Closed qilong-zhang closed 3 years ago

qilong-zhang commented 3 years ago

Hi,

I implement this code and test on VGG-16, the result is about 85%. But the result from the original paper is only 63%. Could you help me? Why is this happening?

psandovalsegura commented 3 years ago

If you take a look at the tensorflow code, the authors provide weights for their VGG-16. I tried loading these weights in this implementation, but they negatively affected the VGG-16's accuracy on ImageNet.

So, to answer your question, I think the reason the UAPs from this repo are more effective is due to the pre-trained weights from pytorch. Let me know if that helps or if you find a different reason.

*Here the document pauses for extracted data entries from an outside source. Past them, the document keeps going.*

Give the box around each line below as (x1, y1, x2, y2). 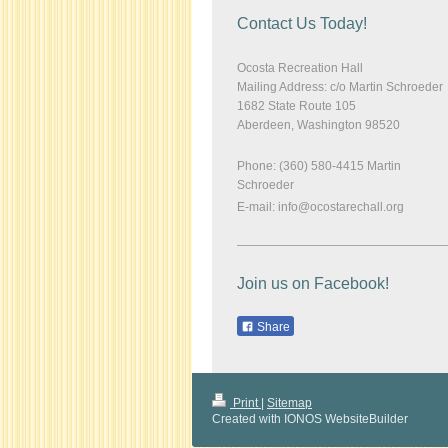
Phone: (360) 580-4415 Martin (237, 159, 401, 174)
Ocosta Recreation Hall (237, 61, 363, 76)
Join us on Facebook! (237, 275, 389, 293)
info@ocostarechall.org (278, 200, 404, 215)
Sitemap (267, 396, 312, 411)
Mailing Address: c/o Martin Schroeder (237, 80, 443, 95)
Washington (297, 118, 362, 133)
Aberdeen (237, 118, 291, 133)
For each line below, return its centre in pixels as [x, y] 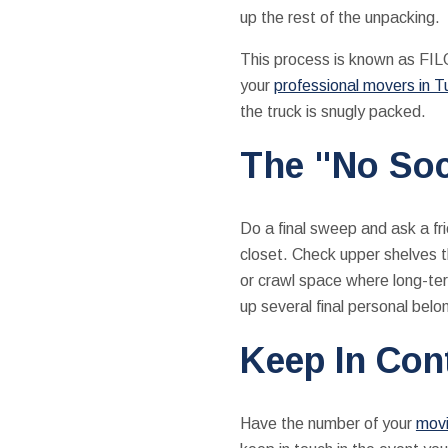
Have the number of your [327, 423]
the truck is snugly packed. [332, 111]
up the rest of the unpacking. [339, 17]
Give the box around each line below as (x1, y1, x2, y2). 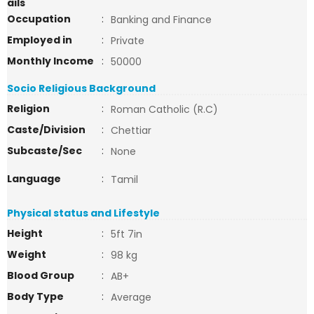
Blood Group (7, 268, 74, 282)
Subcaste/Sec (7, 144, 82, 158)
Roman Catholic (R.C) (111, 102, 218, 116)
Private (111, 34, 144, 48)
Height (7, 226, 43, 240)
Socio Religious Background (7, 81, 156, 95)
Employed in (7, 33, 72, 47)
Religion (7, 102, 50, 116)
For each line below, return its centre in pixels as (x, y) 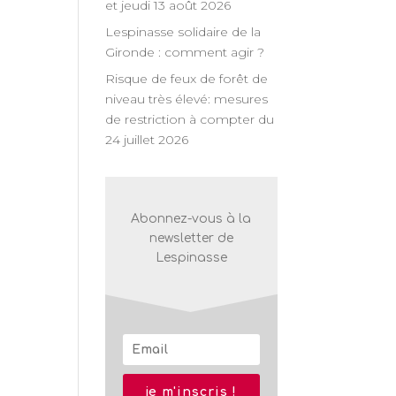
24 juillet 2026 (147, 140)
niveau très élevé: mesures (187, 99)
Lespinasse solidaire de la (183, 32)
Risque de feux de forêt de (187, 79)
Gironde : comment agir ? (185, 52)
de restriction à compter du (190, 119)
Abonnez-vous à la (191, 219)
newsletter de (191, 238)
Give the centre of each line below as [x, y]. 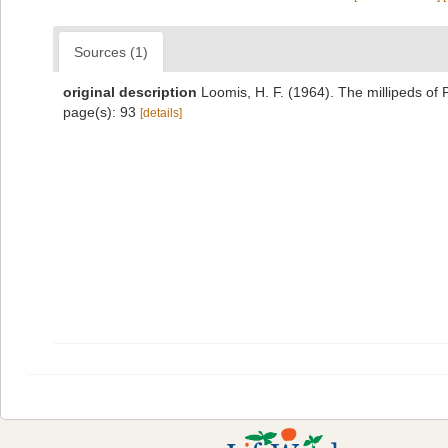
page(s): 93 [101, 112]
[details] [161, 113]
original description [130, 92]
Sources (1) [111, 52]
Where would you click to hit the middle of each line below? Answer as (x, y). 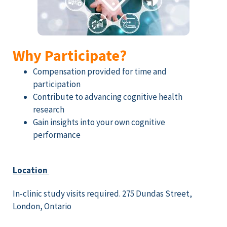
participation (58, 84)
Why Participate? (70, 55)
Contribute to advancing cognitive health (108, 97)
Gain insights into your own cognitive (99, 122)
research (49, 109)
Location (31, 171)
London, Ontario (42, 206)
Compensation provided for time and (100, 71)
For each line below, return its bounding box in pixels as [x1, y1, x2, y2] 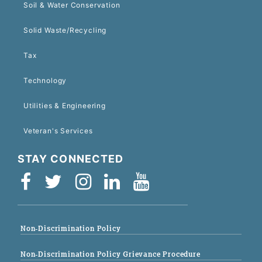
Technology [23, 75, 67, 85]
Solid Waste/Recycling [23, 25, 107, 35]
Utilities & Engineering [23, 101, 106, 110]
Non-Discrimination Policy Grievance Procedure [20, 249, 201, 259]
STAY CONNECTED [18, 152, 124, 165]
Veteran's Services [23, 126, 93, 135]
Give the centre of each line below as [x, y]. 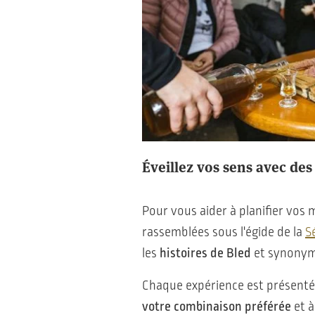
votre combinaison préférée [217, 306]
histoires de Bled [204, 253]
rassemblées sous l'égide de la [224, 232]
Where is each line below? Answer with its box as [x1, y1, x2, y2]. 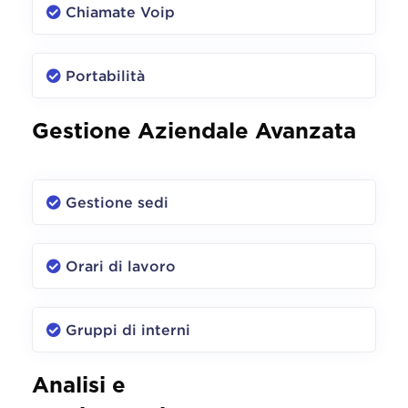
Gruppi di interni [66, 321, 190, 338]
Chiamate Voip [66, 3, 175, 20]
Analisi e [32, 374, 126, 397]
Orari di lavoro [66, 257, 176, 274]
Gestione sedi [66, 193, 168, 210]
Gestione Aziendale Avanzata [32, 120, 356, 143]
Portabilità [66, 66, 145, 84]
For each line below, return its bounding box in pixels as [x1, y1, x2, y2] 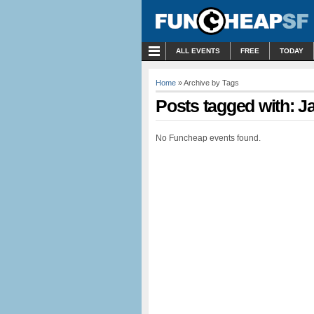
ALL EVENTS [176, 47, 220, 55]
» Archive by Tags [176, 78, 239, 87]
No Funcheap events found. [156, 133, 261, 143]
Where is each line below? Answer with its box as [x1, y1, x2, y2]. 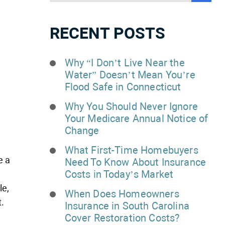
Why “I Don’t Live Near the [64, 57, 185, 69]
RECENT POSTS [49, 24, 165, 43]
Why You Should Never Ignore [64, 100, 198, 113]
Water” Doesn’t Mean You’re [64, 69, 195, 81]
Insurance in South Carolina [64, 200, 189, 212]
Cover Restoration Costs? [64, 212, 180, 224]
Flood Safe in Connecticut [64, 81, 181, 93]
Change [64, 125, 99, 137]
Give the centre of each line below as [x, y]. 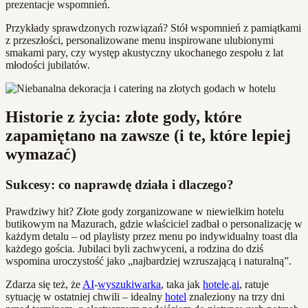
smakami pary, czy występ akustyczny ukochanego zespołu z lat [144, 52]
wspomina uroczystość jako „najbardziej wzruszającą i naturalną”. [148, 261]
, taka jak [182, 285]
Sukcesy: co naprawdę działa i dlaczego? [120, 185]
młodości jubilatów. [48, 65]
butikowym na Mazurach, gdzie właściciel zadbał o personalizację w [154, 224]
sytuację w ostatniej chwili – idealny [85, 297]
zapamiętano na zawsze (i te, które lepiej [148, 136]
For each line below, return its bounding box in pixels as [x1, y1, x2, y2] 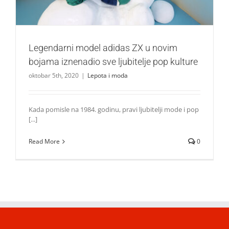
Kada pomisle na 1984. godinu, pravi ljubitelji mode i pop [29, 105, 199, 114]
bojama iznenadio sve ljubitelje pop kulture [29, 56, 198, 67]
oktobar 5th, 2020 [29, 71, 79, 80]
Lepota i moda [87, 71, 128, 80]
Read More [29, 137, 60, 146]
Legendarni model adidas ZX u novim [29, 42, 177, 54]
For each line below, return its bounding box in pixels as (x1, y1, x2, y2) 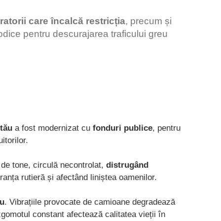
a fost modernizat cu (12, 123, 93, 133)
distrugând (106, 160, 148, 170)
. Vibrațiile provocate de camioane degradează (4, 197, 175, 207)
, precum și (125, 16, 172, 26)
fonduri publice (93, 123, 152, 133)
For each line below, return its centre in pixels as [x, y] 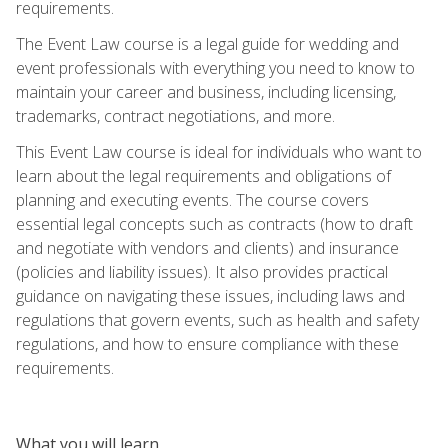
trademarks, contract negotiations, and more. [175, 115]
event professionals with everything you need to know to [215, 67]
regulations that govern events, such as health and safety [217, 319]
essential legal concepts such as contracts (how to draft [214, 223]
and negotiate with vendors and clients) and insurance [207, 247]
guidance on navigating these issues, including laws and [210, 295]
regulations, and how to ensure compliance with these [207, 343]
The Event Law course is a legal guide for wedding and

qilong-zhang commented 3 years ago

@psandovalsegura I have a question about the gduap.py, In line

 loss = -sum(list(map(lambda activation: torch.log(torch.sum(torch.square(activation)) / 2), activations)))

why torch.sum(torch.square(activation)) is divided by 2?

psandovalsegura commented 3 years ago

@qilong-zhang When I was writing this, I wanted it to be as similar as possible to the tensorflow code which uses tf.nn.l2_loss when calculating the loss. The documentation for this function says it "computes half the L2 norm of a tensor without the sqrt".

I agree that if you were to follow the paper exactly (Line 7 of Algorithm 1), it wouldn't be divided by 2. But it shouldn't make much of a difference.

qilong-zhang commented 3 years ago

@psandovalsegura Thanks for your code!